More Yoshoku Recipes
Seafood Doria (Japanese Rice Gratin)
Ingredients
Pilaf (Seasoned Rice)
- ½ tbsp olive oil
- 1 garlic clove finely diced
- 200 g shrimp or mixed seafood cut into bitesize pieces
- 3 brown button mushroom finely sliced
- 2 tbsp white wine
- ½ tsp lemon juice
- ½ tsp soy sauce
- 1 tbsp fresh parsley finely chopped
- ½ tbsp unsalted butter
- 100 g yellow onion finely diced
- 250 g cooked Japanese short-grain rice
- ½ knorr chicken bouillon cube use the other half for béchamel sauce
- ⅛ tsp cumin powder
- ⅛ tsp cinnamon
- ⅛ tsp paprika powder
- ⅛ tsp turmeric powder
- 1 tbsp tomato ketchup
Bechamel Sauce
- 2 tbsp unsalted butter
- 2 tbsp all-purpose flour
- 200 ml whole milk
- ½ chicken bouillon cube
- ¼ tsp salt
- 1 pinch nutmeg powder
Topping
- preferred shredded melting cheese cheddar, gouda, mozzarella, etc.
- hard cheese (optional) parmesan, pecorino, etc.
- parsley dried or fresh, optional garnish
Instructions
Pilaf
- Heat a pan on medium/medium-low. Once heated, add ½ tbsp olive oil and 1 garlic clove (finely diced).
- Once the garlic becomes fragrant, add 200 g shrimp or mixed seafood and 3 brown button mushroom (sliced). Stir fry for a few minutes.
- Pour in 2 tbsp white wine, ½ tsp lemon juice and fry until the liquid is almost gone.
- Add ½ tsp soy sauce and 1 tbsp fresh parsley . Stir fry for 1 minute, then remove from the heat and set aside.
- Cut a knorr stock cube in half and crush it with the back of a knife. We will add this to the fried rice later. (Save the other half for the béchamel sauce.)
- Heat a large wok on medium and melt ½ tbsp unsalted butter. Add the 100 g yellow onion (finely diced) and fry until softened and slightly translucent.
- Next, add 250 g cooked Japanese short-grain rice and stir fry for a few minutes or until the rice is warmed through.
- Add the spices (⅛ tsp cumin powder, ⅛ tsp cinnamon, ⅛ tsp paprika powder and ⅛ tsp turmeric powder) and ½ knorr chicken bouillon cube you crushed earlier, and stir fry until well combined.
- Once the spices are well distributed, add 1 tbsp tomato ketchup and mix well.
- Add the contents of the other pan (seafood and mushrooms) to the rice and stir fry everything together until the ingredients are well distributed throughout the rice.
- Remove from the heat and set aside for later.
Béchamel Sauce
- Take a saucepan and melt 2 tbsp unsalted butter butter over a low heat.
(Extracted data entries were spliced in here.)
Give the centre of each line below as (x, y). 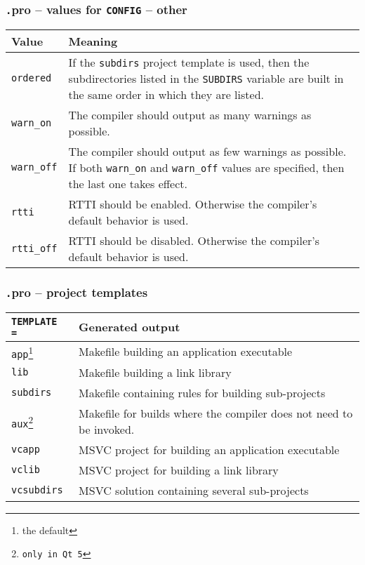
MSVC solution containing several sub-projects (194, 490)
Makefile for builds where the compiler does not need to (216, 413)
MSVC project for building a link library (179, 470)
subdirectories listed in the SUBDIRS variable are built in (206, 78)
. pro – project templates (77, 292)
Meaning (93, 41)
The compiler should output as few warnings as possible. (207, 151)
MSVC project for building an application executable (209, 449)

- Once it's melted, add 2 tbsp all-purpose flour and mix thoroughly until smooth to make a roux.
- Add half of the 200 ml whole milk (100ml), the other ½ chicken bouillon cube and ¼ tsp salt. Whisk until smooth.
- When it becomes a thick ball of paste, add the remaining milk one half at a time, and break up the lumps with a whisk. (If it's thickening too quickly, lift the pan off the heat from time to time to slow down the cooking process.)
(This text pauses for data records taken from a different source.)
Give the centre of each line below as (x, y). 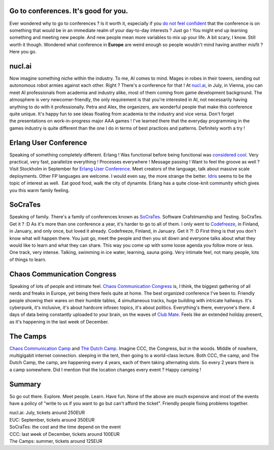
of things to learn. (28, 260)
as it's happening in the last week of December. (59, 322)
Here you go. (23, 52)
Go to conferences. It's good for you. (69, 11)
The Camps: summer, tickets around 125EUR (56, 441)
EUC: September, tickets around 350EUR (52, 420)
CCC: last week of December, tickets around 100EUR (65, 434)
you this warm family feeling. (40, 190)

- Continue to whisk until smooth. Once the sauce has thickened to a consistency that would cover the back of a spoon, turn off the heat and add 1 pinch nutmeg powder. Whisk once more and remove from the heat.
Assembling
- Preheat the oven to 220 °C (428 °F). While it heats, assemble the doria. Start by making a layer of rice in an oven-proof dish.
- Coat evenly with béchamel sauce.
- Sprinkle generously with preferred shredded melting cheese and/or hard cheese (optional)of your choice.
- Bake on the top shelf for 15-20 minutes or until the cheese is browned.
- Sprinkle with parsley and enjoy!
Dee
Hello Yuto,
this is your second recipe I tried and this seafood doria also is absolutely delicious!!!
Thank you so much
I will cook myself through your recipes from now on
Greetings from the other side of the world ☺️
Yuto Omura
Hi Dee,
Thank you for trying another doria recipe! I’m glad to hear that you enjoyed both recipes! 🙂 It made my day!